We will see two main clusters (green and blue) and potentially some smaller clusters or areas of higher density based on customer proximity in the income-spending space.
Model Evaluation
df_kmeans = df2.groupby(['cluster1']).agg({'Age':'mean', 'Annual Income (k$)':'mean', 'Spending Score (1-100)':'mean', 'Gender_Male':'mean'}).reset_index()
df_kmeans['cnt'] = df2.groupby('cluster1')['Age'].count()
df_kmeans.head()
cluster1 | Age | Annual Income (k$) | Spending Score (1-100) | Gender_Male | cnt | |
---|---|---|---|---|---|---|
0 | 0 | 0.604567 | 0.388661 | 0.287840 | 1.0 | 48 |
1 | 1 | 0.579021 | 0.359165 | 0.344712 | 0.0 | 55 |
2 | 2 | 0.197115 | 0.385246 | 0.721173 | 1.0 | 40 |
3 | 3 | 0.200742 | 0.366120 | 0.680451 | 0.0 | 57 |
The table describes a customer segmentation clustering analysis. It appears that there are 4 clusters (labeled 0, 1, 2, and 3) found in the data. Each data point in the table belongs to one of these clusters.
- The Age column shows that the average customer age across all clusters is around 40 years old. There is a standard deviation of about 23 years, indicating a spread of ages across the clusters.
- The Annual Income (k$) column shows that the average customer annual income is around $37,500. There is a standard deviation of about $14,400, indicating a spread of incomes across the clusters.
- The Spending Score (1-100) column shows that the average customer spending score is around 51. There is a standard deviation of about 22, indicating a spread of spending scores across the clusters.
- The Gender_Male column shows the distribution of gender across the clusters. It appears that there is a close to even split between male and female customers across all clusters.
Overall, the clustering has identified 4 distinct customer segments with varying characteristics in terms of age, income, spending score and gender.
df_DBSCAN = df2.groupby(['cluster2']).agg({'Age':'mean', 'Annual Income (k$)':'mean', 'Spending Score (1-100)':'mean', 'Gender_Male':'mean'}).reset_index()
df_DBSCAN['cnt'] = df2.groupby('cluster2')['Age'].count()
df_DBSCAN.head()
cluster2 | Age | Annual Income (k$) | Spending Score (1-100) | Gender_Male | cnt | |
---|---|---|---|---|---|---|
0 | 0 | 0.419362 | 0.387109 | 0.484810 | 1.0 | 88 |
1 | 1 | 0.386504 | 0.362705 | 0.515579 | 0.0 | 112 |
The clustering has identified 2 distinct customer segments that are very similar in terms of age, income, and spending score. The main difference between the two segments is gender. Cluster 0 are all male and cluster 1 appears to be all female.
- The Age column shows that the average customer age across all clusters is around 40 years old. There is a standard deviation of about 2 years, indicating a very narrow spread of ages across the clusters.

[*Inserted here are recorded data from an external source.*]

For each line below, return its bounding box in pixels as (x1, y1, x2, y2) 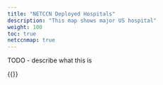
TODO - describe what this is (7, 56, 92, 64)
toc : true (7, 30, 37, 38)
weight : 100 (7, 23, 43, 30)
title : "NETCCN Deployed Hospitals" (7, 10, 116, 18)
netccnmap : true (7, 37, 55, 44)
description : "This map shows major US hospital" (7, 17, 157, 24)
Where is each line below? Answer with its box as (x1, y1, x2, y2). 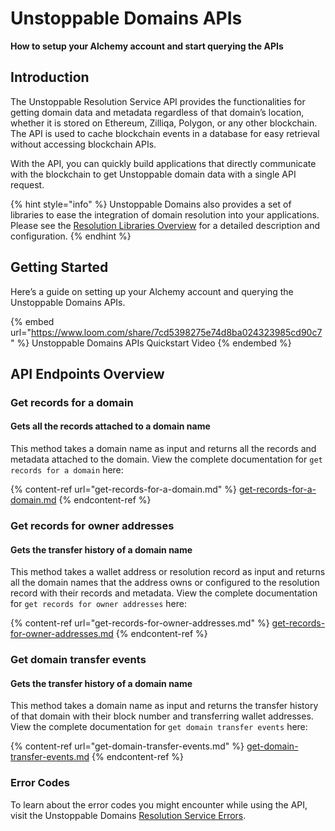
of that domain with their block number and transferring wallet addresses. (10, 710, 314, 722)
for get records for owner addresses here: (10, 598, 187, 610)
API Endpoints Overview (10, 365, 165, 382)
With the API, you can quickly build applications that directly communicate (10, 157, 317, 169)
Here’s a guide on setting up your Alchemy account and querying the (10, 285, 294, 297)
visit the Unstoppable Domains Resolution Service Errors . (10, 809, 247, 821)
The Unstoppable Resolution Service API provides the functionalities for (10, 95, 306, 107)
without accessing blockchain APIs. (10, 138, 157, 150)
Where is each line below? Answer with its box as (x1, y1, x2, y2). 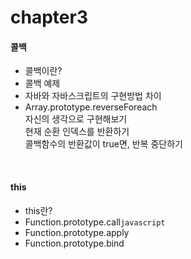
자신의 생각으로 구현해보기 (24, 113, 128, 125)
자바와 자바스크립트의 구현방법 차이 (24, 90, 162, 102)
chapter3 (10, 6, 88, 29)
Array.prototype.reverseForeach (24, 101, 158, 113)
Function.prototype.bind (24, 237, 125, 249)
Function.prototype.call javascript (24, 216, 166, 228)
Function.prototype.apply (24, 226, 130, 238)
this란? (24, 204, 53, 216)
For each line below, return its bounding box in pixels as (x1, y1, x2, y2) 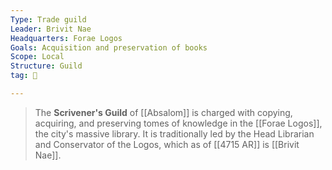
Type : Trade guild (10, 14, 87, 25)
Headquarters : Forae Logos (10, 33, 123, 43)
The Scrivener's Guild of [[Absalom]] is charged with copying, (34, 106, 293, 118)
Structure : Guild (10, 61, 83, 71)
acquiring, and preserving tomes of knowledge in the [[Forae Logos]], (34, 117, 323, 129)
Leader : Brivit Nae (10, 24, 92, 34)
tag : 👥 (10, 71, 38, 81)
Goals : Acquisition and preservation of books (10, 42, 208, 53)
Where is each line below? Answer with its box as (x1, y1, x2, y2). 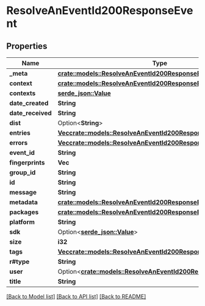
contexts (9, 89, 36, 98)
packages (9, 208, 39, 216)
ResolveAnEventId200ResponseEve (6, 4, 193, 18)
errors (9, 138, 28, 147)
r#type (9, 257, 30, 266)
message (9, 188, 37, 196)
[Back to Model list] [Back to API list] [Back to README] (6, 293, 146, 300)
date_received (9, 109, 52, 117)
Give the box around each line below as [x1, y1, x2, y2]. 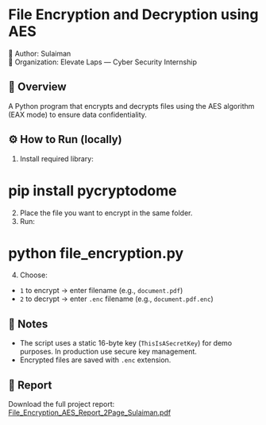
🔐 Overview [8, 80, 67, 94]
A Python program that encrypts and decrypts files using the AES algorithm [8, 101, 255, 110]
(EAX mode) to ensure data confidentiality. [8, 110, 147, 119]
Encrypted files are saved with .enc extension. [19, 355, 172, 365]
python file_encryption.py [8, 244, 184, 262]
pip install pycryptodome [8, 181, 177, 199]
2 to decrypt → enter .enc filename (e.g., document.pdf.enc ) [19, 294, 214, 303]
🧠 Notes [8, 317, 48, 330]
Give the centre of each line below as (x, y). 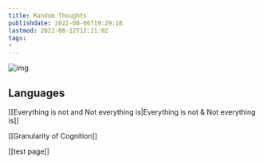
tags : (17, 38)
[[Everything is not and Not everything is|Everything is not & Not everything (132, 111)
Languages (37, 93)
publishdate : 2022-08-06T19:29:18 (66, 23)
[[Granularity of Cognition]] (53, 135)
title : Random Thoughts (48, 16)
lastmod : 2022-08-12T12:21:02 (59, 30)
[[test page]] (29, 151)
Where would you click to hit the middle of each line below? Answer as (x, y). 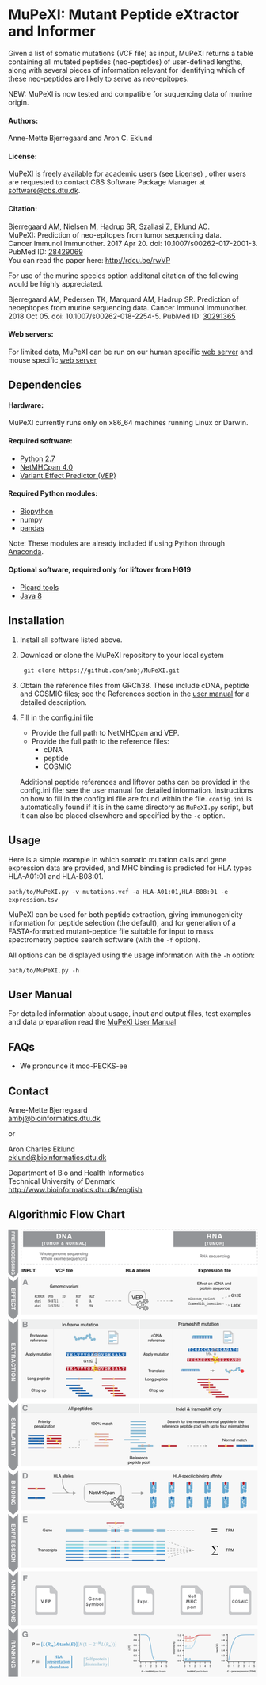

- The Annual Income (k$) column shows that the average customer annual income across all clusters is around $37,500. There is a standard deviation of about $1,700, indicating a very narrow spread of incomes across the clusters.
- The Spending Score (1-100) column shows that the average customer spending score is around 50. There is a standard deviation of about 2, indicating a very narrow spread of spending scores across the clusters.
- The Gender_Male column shows the distribution of gender across the clusters. It appears that there is a cluster with all male customers (cluster 0) and another cluster with all female customers (cluster 1).